The world is a dynamic place with all sorts of new attacks continually emerging, so defining policies and rules is an iterative process. You need an ongoing process to update the policies as well.
To be clear, the high level policies should be reasonably consistent for all your network security gear. The scope of this research includes Managing firewalls and IDS/IPS, but the same high-level policies would apply to other devices (such as email and web filtering gateways, SSL VPN devices, network DLP gateways, etc.). What will be different, of course, are the rules that implement the policies.
So this step focuses on understanding what we need to protect and building a set of policies to do it. But before we dig in we should clarify what we mean by policies and rules, because many folks (including Securosis, at times) use the terms interchangeably. For this series we define the policy as the high-level business-oriented description of what you need to protect. For example, you may need to protect credit card data to comply with PCI — that would be a policy. These are high-level and distinct from the actual implementation rules which would be installed on the firewall to implement them.
Rules implement the policy within the device. So you’d need to block (or allow) certain ports, protocols, users, networks
and/or applications (each a separate rule) during certain time periods to implement each policy. There will be overlap, because the “protect credit card data” policy involves some of the same rules as a “protect private health information” policy. Ultimately you need to bring everything you do back to a business driver, and this is one of the techniques for doing that.
Given the amount of critical data you have to protect, building an initial set of policies can seem daunting. We recommend use cases for building the initial policy set. This means first identify the critical applications, users, and/or data to protect, and the circumstances for allowing or blocking access (location, time, etc.). This initial discovery process will help when you need to prioritize enforcing rules against inconveniencing users, because you always need to strike a balance between these two imperatives. Given those use cases you can define the policies, then model the potential threats to applications, users, and data. Your rules address the attack vectors identified through the threat model. Finally you need to stage/test the rules before full deployment to make sure everything works.
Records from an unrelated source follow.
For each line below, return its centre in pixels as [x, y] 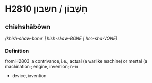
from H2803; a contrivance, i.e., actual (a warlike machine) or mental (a [76, 61]
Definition [17, 51]
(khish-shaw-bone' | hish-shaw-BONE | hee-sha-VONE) [61, 38]
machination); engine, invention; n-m [42, 67]
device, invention [29, 76]
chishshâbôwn [28, 27]
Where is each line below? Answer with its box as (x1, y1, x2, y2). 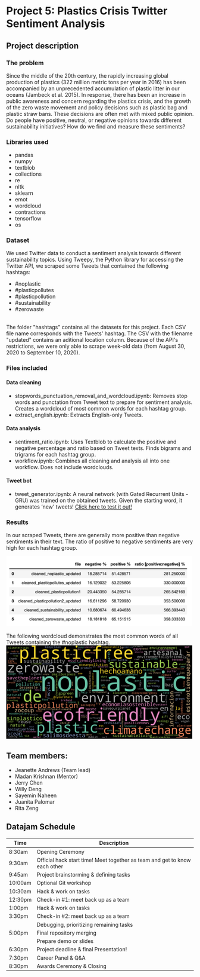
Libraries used (6, 137, 49, 146)
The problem (6, 59, 44, 67)
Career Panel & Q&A (36, 954, 86, 961)
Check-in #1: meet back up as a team (36, 896, 130, 903)
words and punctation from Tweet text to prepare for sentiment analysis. (14, 399, 193, 406)
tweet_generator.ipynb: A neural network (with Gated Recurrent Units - (14, 491, 189, 497)
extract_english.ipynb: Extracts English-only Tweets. (14, 411, 143, 418)
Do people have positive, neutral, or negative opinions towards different (6, 117, 182, 124)
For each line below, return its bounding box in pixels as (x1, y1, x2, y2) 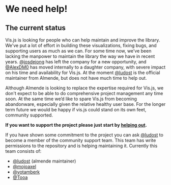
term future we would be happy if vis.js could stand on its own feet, (5, 107, 147, 112)
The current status (5, 24, 66, 32)
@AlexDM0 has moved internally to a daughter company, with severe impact (5, 64, 166, 70)
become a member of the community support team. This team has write (5, 137, 156, 143)
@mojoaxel (12, 164, 37, 169)
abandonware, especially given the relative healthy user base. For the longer (5, 101, 166, 107)
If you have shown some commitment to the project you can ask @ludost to (5, 132, 164, 138)
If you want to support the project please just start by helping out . (5, 122, 147, 128)
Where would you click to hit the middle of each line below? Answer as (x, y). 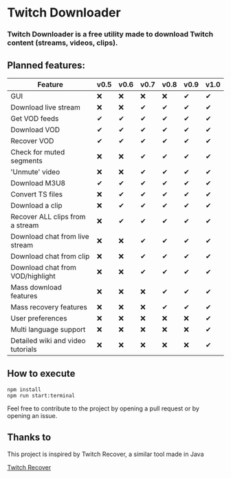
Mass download (36, 287)
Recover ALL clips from (48, 216)
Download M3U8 (38, 183)
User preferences (39, 318)
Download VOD (35, 129)
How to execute (41, 374)
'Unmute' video (35, 172)
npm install (24, 389)
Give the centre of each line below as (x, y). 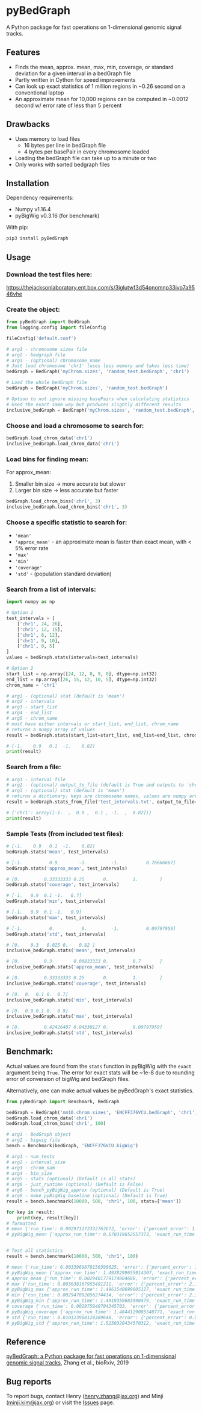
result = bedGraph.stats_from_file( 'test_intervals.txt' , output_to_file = (102, 802)
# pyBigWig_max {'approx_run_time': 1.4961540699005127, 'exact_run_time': (103, 1290)
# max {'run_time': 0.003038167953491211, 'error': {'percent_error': (96, 1284)
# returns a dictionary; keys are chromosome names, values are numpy (96, 796)
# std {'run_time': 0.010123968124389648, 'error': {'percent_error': (96, 1318)
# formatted (21, 1223)
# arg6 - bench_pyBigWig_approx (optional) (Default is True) (86, 1190)
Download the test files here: (49, 274)

More specifically, we have identified five subprocesses in defining and updating these policies/rules:
1. Identify Critical Applications/Users/Data: Here we
discover what we need to protect. The good news is that you should already have at least some of this information, most likely through the Define Policies Subprocess. While this may seem rudimentary, it’s important not to assume you know what is important and what needs to be protected. This means doing technical discovery to see what’s out there, as well as asking key business users what applications/users/data are most important to them. Take every opportunity you can to get in front of users to listen to their needs and evangelize the security program. For more detailed information on discovery, check out Database Security Quant on Database Discovery.
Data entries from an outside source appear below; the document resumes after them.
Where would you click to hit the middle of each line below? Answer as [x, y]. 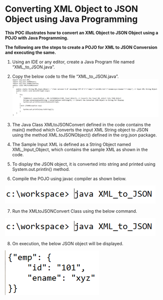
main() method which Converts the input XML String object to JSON [80, 130]
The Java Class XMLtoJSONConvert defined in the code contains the [81, 125]
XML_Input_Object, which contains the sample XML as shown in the [80, 150]
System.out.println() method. [41, 169]
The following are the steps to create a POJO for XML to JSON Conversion [81, 47]
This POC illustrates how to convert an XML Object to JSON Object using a [82, 33]
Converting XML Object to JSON [72, 9]
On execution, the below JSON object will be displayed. [68, 244]
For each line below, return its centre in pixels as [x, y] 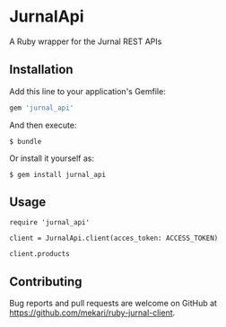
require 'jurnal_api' [50, 223]
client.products [39, 254]
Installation [41, 70]
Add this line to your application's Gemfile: [87, 91]
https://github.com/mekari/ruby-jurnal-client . [92, 313]
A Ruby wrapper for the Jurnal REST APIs [86, 41]
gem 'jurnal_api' [42, 108]
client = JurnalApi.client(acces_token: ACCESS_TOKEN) [114, 239]
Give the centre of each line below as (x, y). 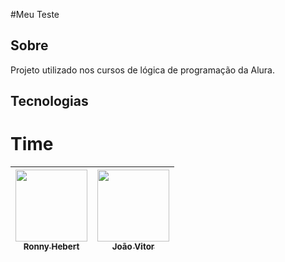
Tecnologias (49, 101)
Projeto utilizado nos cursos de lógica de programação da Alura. (142, 70)
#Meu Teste (35, 14)
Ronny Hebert (51, 247)
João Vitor (133, 247)
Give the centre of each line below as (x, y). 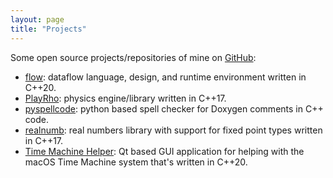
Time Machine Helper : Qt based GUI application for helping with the (164, 151)
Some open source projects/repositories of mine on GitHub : (133, 57)
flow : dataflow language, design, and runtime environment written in (165, 77)
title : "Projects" (48, 29)
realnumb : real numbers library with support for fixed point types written (173, 130)
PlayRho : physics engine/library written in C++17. (125, 98)
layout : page (37, 19)
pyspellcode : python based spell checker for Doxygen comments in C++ (174, 108)

2. Define/Update Policies: Once the key things to protect
are identified, we define the base policies. As described above, the policies are the high-level business-oriented
statements of what needs to be protected. For policies worry about what rather than how. It’s important to
prioritize them as well, because that helps with essential decisions on which policies go into effect and when specific changes happen. This step is roughly the same whether policies are being created or updated.
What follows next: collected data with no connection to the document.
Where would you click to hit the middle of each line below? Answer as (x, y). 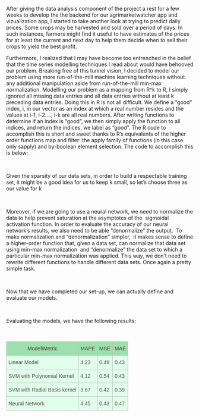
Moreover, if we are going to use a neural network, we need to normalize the (99, 211)
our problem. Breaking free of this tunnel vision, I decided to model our (93, 70)
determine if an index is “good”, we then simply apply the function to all (93, 121)
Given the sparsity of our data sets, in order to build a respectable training (97, 176)
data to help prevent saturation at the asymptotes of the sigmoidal (88, 218)
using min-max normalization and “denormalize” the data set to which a (94, 250)
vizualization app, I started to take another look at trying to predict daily (94, 21)
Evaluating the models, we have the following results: (71, 321)
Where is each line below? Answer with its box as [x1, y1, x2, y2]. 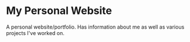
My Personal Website [6, 4, 113, 17]
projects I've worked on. [6, 29, 65, 36]
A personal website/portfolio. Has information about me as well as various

3. Model Threats: Similar to the way we built correlation rules for monitoring, we need to break down each policy into
a set of attacks, suspect behavior, and/or exploits which could be used to violate the policy. Put yourself in the shoes of a hacker, and think like them. Clearly there are an infinite number of attacks that can be used to compromise data, so fortunately the point isn’t to be exhaustive — it’s to identify the most likely threat vectors for each policy.
4. Define/Update Rules: Once the threats are modeled it’s time go one level down and define how you’d detect the
attack using a specific device (firewall or IDS/IPS for this project). This may involve a combination of signatures, traffic analysis, heuristics, etc. Consider when these rules should be in effect (24/7, during business hours, or on a special schedule) and whether they have an expiration date (such as when a joint development project ends or a patch is available). This identifies the base set of rules to implement a policy. Once you’ve been through each policy you need to get rid of duplicates and see where the leverage is.
5. Test Rule Set: The old adage about measure twice, cut once definitely applies here. Before implementing any rules,
we strongly recommend both testing the specific attack vectors and some regression analysis to avoid breaking existing rules during implementation. You’ll need to identify and perform a set of tests for the rules being defined and/or updated. To avoid testing on a production box it’s extremely useful to have a network perimeter testbed to implement new and updated rules; this can be leveraged for all network security devices. If any of the rules fail, you need to go back to the Define/Update Rules step and fix. Cycle through Define/Update/Test until the tests pass.